Dunk Low is more popular in Hyderabad
Air Jordan is more popular in Hyderbad
Lebron 20 is more popular in Kolkata
Step 17: Check Top 3 Products by UNITS SOLD PER SALES CHANNEL
top_products_channel <- sales_details %>%
group_by(Sales_Channel, Product_Name) %>%
summarise(total_units = sum(Units_Sold, na.rm = TRUE)) %>%
arrange(Sales_Channel, desc(total_units)) %>%
slice_head(n = 3)
## `summarise()` has grouped output by 'Sales_Channel'. You can override using the
## `.groups` argument.
# Plot with facets by sales channel
ggplot(top_products_channel, aes(x = reorder(Product_Name, total_units), y = total_units, fill = Sales_Channel)) +
geom_col(show.legend = FALSE) +
geom_text(aes(label = total_units), hjust = -0.05, size = 4) +
coord_flip() +
facet_wrap(~ Sales_Channel, scales = "free_y") +
theme_minimal() +
labs(
title = "Top 3 Products by Units Sold per Sales Channel",
x = "Product Name",
y = "Total Units Sold"
) +
scale_y_continuous(expand = expansion(mult = c(0, 0.45)))

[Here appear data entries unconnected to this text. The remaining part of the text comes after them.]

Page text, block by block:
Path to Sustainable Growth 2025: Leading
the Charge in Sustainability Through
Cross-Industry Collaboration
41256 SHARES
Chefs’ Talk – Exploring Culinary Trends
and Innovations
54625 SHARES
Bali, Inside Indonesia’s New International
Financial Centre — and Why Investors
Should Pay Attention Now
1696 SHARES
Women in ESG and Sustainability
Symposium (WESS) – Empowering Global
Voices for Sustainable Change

ZoomX invincible has the highest order online with just a margin over SuperRep Go SuperRep Go has the highest order in retail stores leading with just four orders.
FINDINGS
Training is the Top performing Product Line and SuperRep Go is the top performing Product.
Delhi has the highest orders in all the regions and Online Channel contributes the more to sales.

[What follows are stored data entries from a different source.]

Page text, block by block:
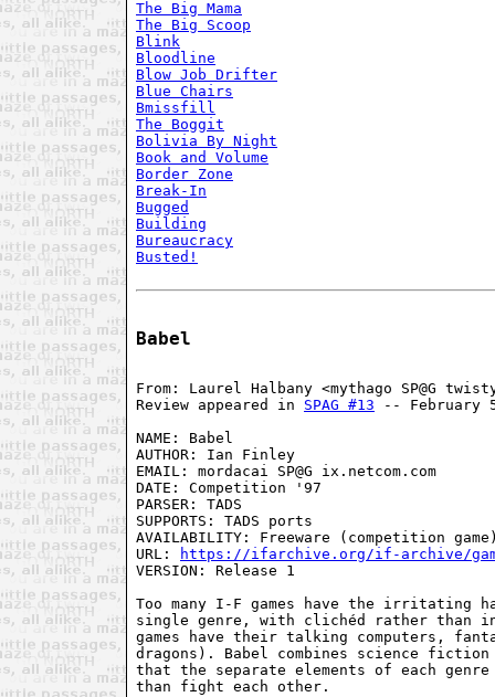
The Big Mama
The Big Scoop
Blink
Bloodline
Blow Job Drifter
Blue Chairs
Bmissfill
The Boggit
Bolivia By Night
Book and Volume
Border Zone
Break-In
Bugged
Building
Bureaucracy
Busted!
Babel
From: Laurel Halbany <mythago SP@G
Review appeared in SPAG #13 -- February
NAME: Babel
AUTHOR: Ian Finley
EMAIL: mordacai SP@G ix.netcom.com
DATE: Competition '97
PARSER: TADS
SUPPORTS: TADS ports
AVAILABILITY: Freeware (competition
URL:
https://ifarchive.org/if-archive/
VERSION: Release 1
Too many I-F games have the
single genre, with clichéd rather than
games have their talking computers,
dragons). Babel combines science
that the separate elements of each genre
than fight each other.

Blazer Mid is more popular amidst kids, Flex Trainer; amidst Men and Zoomx Invincible amidst Women.
From the data, Training generated the highest Revenue for the year.
CONCLUSION AND DISCUSSION
Nike’s Sales performance is strongly driven by the Training and Lifestyle Product Lines, with SuperRep Go standing out as the overall top performer.
Kids and Men are the most active customer segment, Delhi is the highest-order Region and Online Channel is more active.

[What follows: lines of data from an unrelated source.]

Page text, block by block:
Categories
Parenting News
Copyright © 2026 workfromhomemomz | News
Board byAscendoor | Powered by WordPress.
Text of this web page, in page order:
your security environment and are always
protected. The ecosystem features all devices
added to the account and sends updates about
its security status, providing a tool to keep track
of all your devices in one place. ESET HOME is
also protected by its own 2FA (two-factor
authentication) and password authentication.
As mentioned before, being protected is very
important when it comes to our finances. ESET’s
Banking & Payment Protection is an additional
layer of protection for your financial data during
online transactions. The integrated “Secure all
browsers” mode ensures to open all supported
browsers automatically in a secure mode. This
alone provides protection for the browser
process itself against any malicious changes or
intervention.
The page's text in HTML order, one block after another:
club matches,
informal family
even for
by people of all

Nike Store should stock more of Training Product Line since it generated the highest revenue for the year.
Lifestyle Product Line should be stocked as it is popular amidst Kids.
Other Product Line have been active across all Regions, more strategies should be carried out to promote the other Product Lines(Promotions, Advertisement).
Increase Staff and activities in retail stores to increase sales in the channel.
Delhi is the centre of sales; more retail shops should be opened in each channel to increase the number of sales across all regions.